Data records

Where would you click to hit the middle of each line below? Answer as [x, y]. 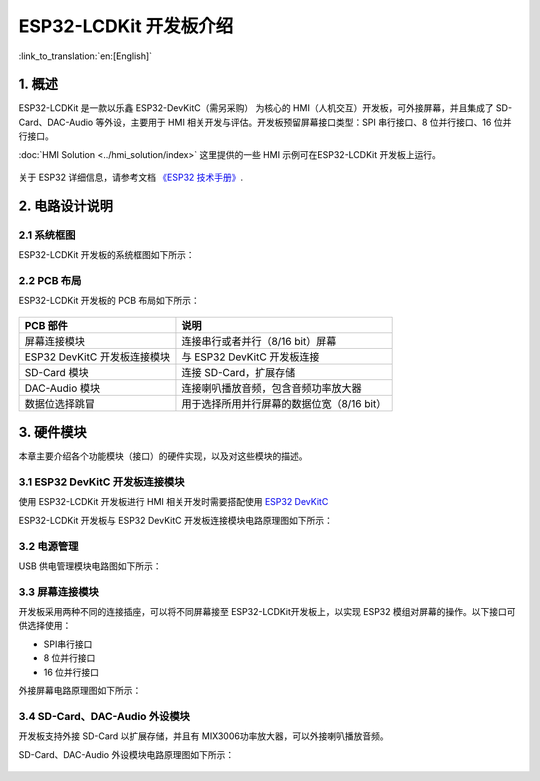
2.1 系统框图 [47, 235]
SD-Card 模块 [56, 372]
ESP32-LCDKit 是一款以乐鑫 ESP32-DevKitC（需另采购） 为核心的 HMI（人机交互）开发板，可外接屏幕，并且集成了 [256, 108]
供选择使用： [45, 626]
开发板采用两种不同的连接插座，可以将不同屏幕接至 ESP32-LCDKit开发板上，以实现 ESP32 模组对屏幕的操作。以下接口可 [267, 612]
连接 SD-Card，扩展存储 [238, 372]
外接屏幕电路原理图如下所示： [80, 690]
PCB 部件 [46, 325]
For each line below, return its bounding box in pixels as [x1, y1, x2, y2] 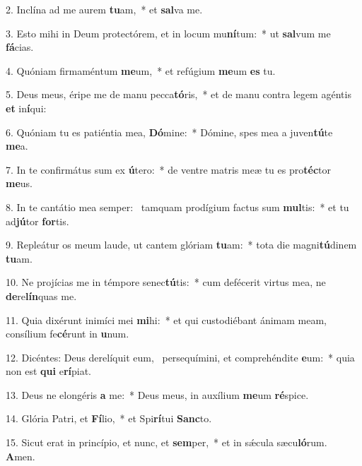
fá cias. [6, 40, 34, 54]
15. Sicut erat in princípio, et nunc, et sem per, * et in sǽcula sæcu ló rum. [6, 435, 327, 450]
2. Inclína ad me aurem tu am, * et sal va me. [6, 2, 203, 16]
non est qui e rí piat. [6, 364, 92, 378]
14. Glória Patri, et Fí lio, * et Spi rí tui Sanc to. [6, 411, 212, 426]
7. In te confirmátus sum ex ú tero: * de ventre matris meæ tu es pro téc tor [6, 162, 331, 177]
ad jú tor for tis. [6, 213, 69, 228]
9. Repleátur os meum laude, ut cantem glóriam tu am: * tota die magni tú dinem [6, 237, 357, 252]

- **THE TASK**
Reproduce the span beginning at the line with "SD-Card 模块 [56, 372]" and ending at the last line of the entries above, inclusive, exactly as it stands. Exclude the pictures.

- **COMPLETED TASK**
SD-Card 模块 [56, 372]
ESP32-LCDKit 是一款以乐鑫 ESP32-DevKitC（需另采购） 为核心的 HMI（人机交互）开发板，可外接屏幕，并且集成了 [256, 108]
供选择使用： [45, 626]
开发板采用两种不同的连接插座，可以将不同屏幕接至 ESP32-LCDKit开发板上，以实现 ESP32 模组对屏幕的操作。以下接口可 [267, 612]
连接 SD-Card，扩展存储 [238, 372]
外接屏幕电路原理图如下所示： [80, 690]
PCB 部件 [46, 325]
For each line below, return its bounding box in pixels as [x1, y1, x2, y2] 
fá cias. [6, 40, 34, 54]
15. Sicut erat in princípio, et nunc, et sem per, * et in sǽcula sæcu ló rum. [6, 435, 327, 450]
2. Inclína ad me aurem tu am, * et sal va me. [6, 2, 203, 16]
non est qui e rí piat. [6, 364, 92, 378]
14. Glória Patri, et Fí lio, * et Spi rí tui Sanc to. [6, 411, 212, 426]
7. In te confirmátus sum ex ú tero: * de ventre matris meæ tu es pro téc tor [6, 162, 331, 177]
ad jú tor for tis. [6, 213, 69, 228]
9. Repleátur os meum laude, ut cantem glóriam tu am: * tota die magni tú dinem [6, 237, 357, 252]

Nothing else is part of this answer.